话音未落,又有斥候飞马来报:“大帅!沙陀军东南方向,有大队兵马调动迹象,看其旗帜火把,似在向我军与赵州之间运动,意图不明!另,沙陀中军方向,鼓号声密集,似在集结!”
杨师厚心中陡然一沉。沙陀军夜袭王彦章营?又调动兵马向结合部运动?中军集结?这一连串动作,绝不仅仅是防御或小规模报复!再结合白日里截获的、关于沙陀欲“合击王彦章”的模糊情报……

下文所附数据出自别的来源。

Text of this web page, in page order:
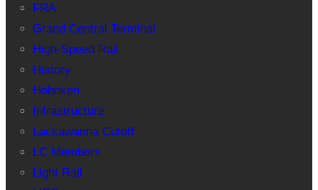
FRA
Grand Central Terminal
High-Speed Rail
History
Hoboken
Infrastructure
Lackawanna Cutoff
LC Members
Light Rail
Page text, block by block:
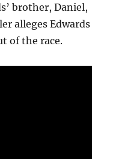
brother, Daniel,
alleges Edwards
of the race.
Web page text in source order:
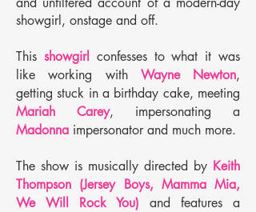
showgirl, onstage and off.
This showgirl confesses to what it was
like working with Wayne Newton,
getting stuck in a birthday cake, meeting
Mariah Carey, impersonating a
Madonna impersonator and much more.
The show is musically directed by Keith
Thompson (Jersey Boys, Mamma Mia,
We Will Rock You) and features a
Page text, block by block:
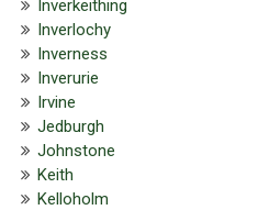
Inverkeithing
Inverlochy
Inverness
Inverurie
Irvine
Jedburgh
Johnstone
Keith
Kelloholm
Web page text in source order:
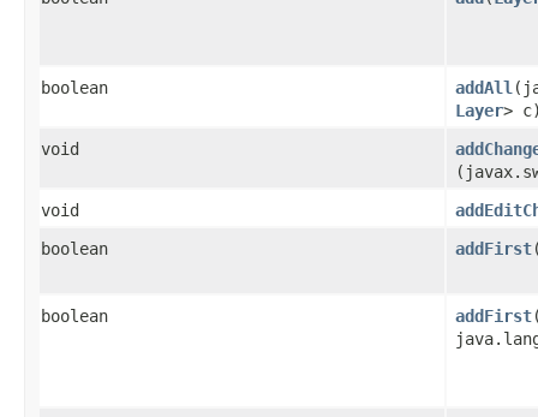
boolean addAll
Layer>
void
void
boolean
addFirst
boolean addFirst
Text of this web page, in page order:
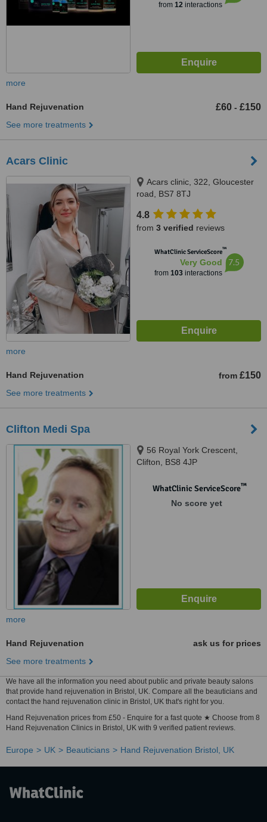
from 12interactions
more
Hand Rejuvenation £60 - £150
See more treatments
Acars Clinic
Acars clinic, 322, Gloucester
road, BS7 8TJ
4.8
from 3 verified reviews
WhatClinic ServiceScore™
Very Good
from 103interactions
7.5
more
Hand Rejuvenation from £150
See more treatments
Clifton Medi Spa
56 Royal York Crescent,
Clifton, BS8 4JP
WhatClinic ServiceScore™
No score yet
more
Hand Rejuvenation
ask us for prices
See more treatments
We have all the information you need about public and private beauty salons
that provide hand rejuvenation in Bristol, UK. Compare all the beauticians and
contact the hand rejuvenation clinic in Bristol, UK that's right for you.
Hand Rejuvenation prices from £50 - Enquire for a fast quote ★ Choose from 8
Hand Rejuvenation Clinics in Bristol, UK with 9 verified patient reviews.
Europe UK Beauticians Hand Rejuvenation Bristol, UK
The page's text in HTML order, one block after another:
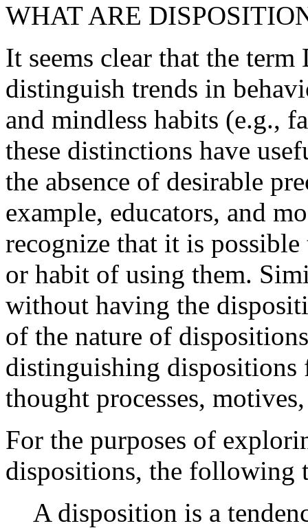
WHAT ARE
It seems clear that the
distinguish trends in
and mindless habits (e.g.,
these distinctions have
the absence of desirable
example, educators, and
recognize that it is
or habit of using them.
without having the
of the nature of
distinguishing dispositions
thought processes,
For the purposes of
dispositions, the following
A disposition is a
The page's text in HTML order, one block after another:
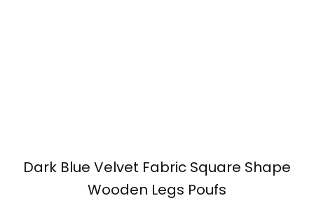
Dark Blue Velvet Fabric Square Shape
Wooden Legs Poufs
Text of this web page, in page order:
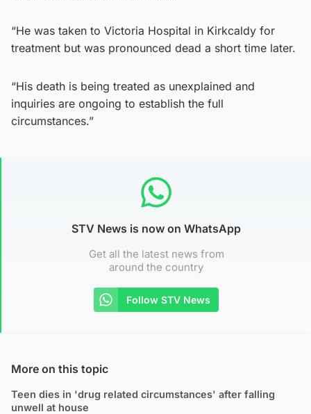
“He was taken to Victoria Hospital in Kirkcaldy for
treatment but was pronounced dead a short time later.
“His death is being treated as unexplained and
inquiries are ongoing to establish the full
circumstances.”
STV News is now on WhatsApp
Get all the latest news from
around the country
Follow STV News
More on this topic
Teen dies in 'drug related circumstances' after falling
unwell at house
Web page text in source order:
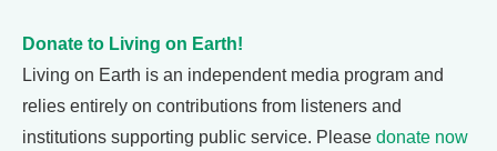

“不好!周德威这是要趁夜动手,先吃掉王彦章这突出的一部,打乱我军部署!” 杨师厚瞬间得出“合理”推断,厉声下令,“传令中军及各营,立刻进入临战状态!弓弩上弦,骑兵备马!再,速派快马,追上王彦章,令他立刻停止追击,向中军靠拢!同时,命左营李将军,率部五千,即刻前出,接应王彦章,并向沙陀军运动方向做出威逼态势,绝不能让沙陀军切断王彦章归路,或威胁我军侧翼!”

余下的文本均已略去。